The Religious Bureaucrat

Have you ever seen anyone put the study of the Scriptures before their love for Christ? Have you ever done this? (Serendipity Bible 10th Anniversary Edition, page 1497).


It is extraordinarily easy to substitute form for substance. Most all of us do it at some time or other. We "go through the motions" with allegiance to form and rationality of procedural structure and lose sight of the underlying purpose set forth in the beginning. The term "bureaucrat" when used in a pejorative sense always entails the tendency to substitute myopic concern over procedural details for the broader original purpose present at conception.

This tendency afflicts every area of life including government, the private sector, and even the church. The question today centers on how misapplication of focus undermines the heart of religion. It is my suspicion that most every conscientious theologian must sometimes feel anxiety regarding this issue. They must ask themselves "Am I so concerned with the rationality of structure that I ignore the baby in favor of the bath manual? Am I more engaged in escape trips of intellectual pride and artificial constructs than in reality-based heartfelt worship?"

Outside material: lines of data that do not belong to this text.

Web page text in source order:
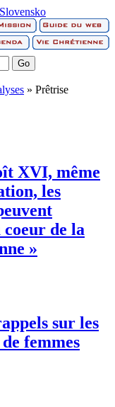
Slovensko
» Prêtrise
XVI, même
les
coeur de la
»
sur les
femmes
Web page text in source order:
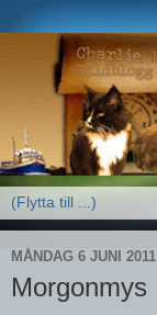
MÅNDAG 6 JUNI 2011
Morgonmys
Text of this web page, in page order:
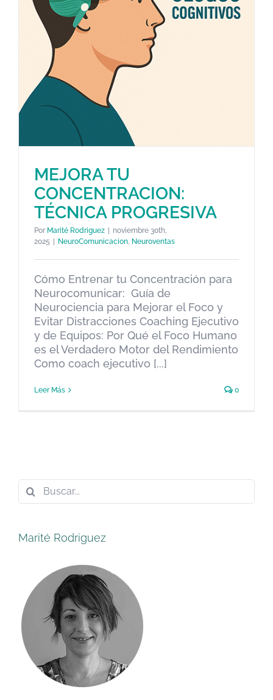
MEJORA TU CONCENTRACION:
TÉCNICA PROGRESIVA
NeuroComunicacion Neuroventas
MEJORA TU
CONCENTRACION:
TÉCNICA PROGRESIVA
Por Marité Rodriguez | noviembre 30th,
2025 | NeuroComunicacion Neuroventas
Cómo Entrenar tu Concentración para
Neurocomunicar: Guía de
Neurociencia para Mejorar el Foco y
Evitar Distracciones Coaching Ejecutivo
y de Equipos: Por Qué el Foco Humano
es el Verdadero Motor del Rendimiento
Como coach ejecutivo [...]
Leer Más 0
Buscar:
Marité Rodriguez
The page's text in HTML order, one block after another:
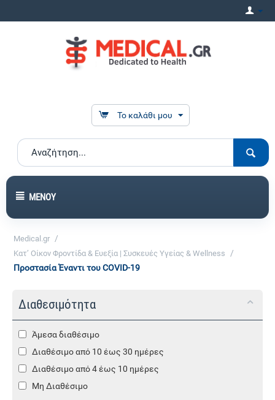
Το καλάθι μου
ΜΕΝΟΎ
Medical.gr /
Κατ’ Οίκον Φροντίδα & Ευεξία | Συσκευές Υγείας & Wellness
/
Προστασία Έναντι του COVID-19
Διαθεσιμότητα
Άμεσα διαθέσιμο
Διαθέσιμο από 10 έως 30 ημέρες
Διαθέσιμο από 4 έως 10 ημέρες
Μη Διαθέσιμο
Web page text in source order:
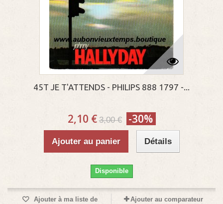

It is fairly difficult to read the Gospels and miss the spirit of Christ, but it is not a feat that is in anyway impossible. When doctrinal arguments drown out the simplicity of the parables, we must marvel at the ingenuity of rationality when carefully fueled by personal hubris and intellectual conceits.

The anecdote to these misdirections is always to exercise retreat, cast off intellectual pride based in the delusions of ideological perfection, and return with focus on the purpose of it all – in this case the ministry of an itinerate preacher in Roman occupied Palestine some 2,000 years ago.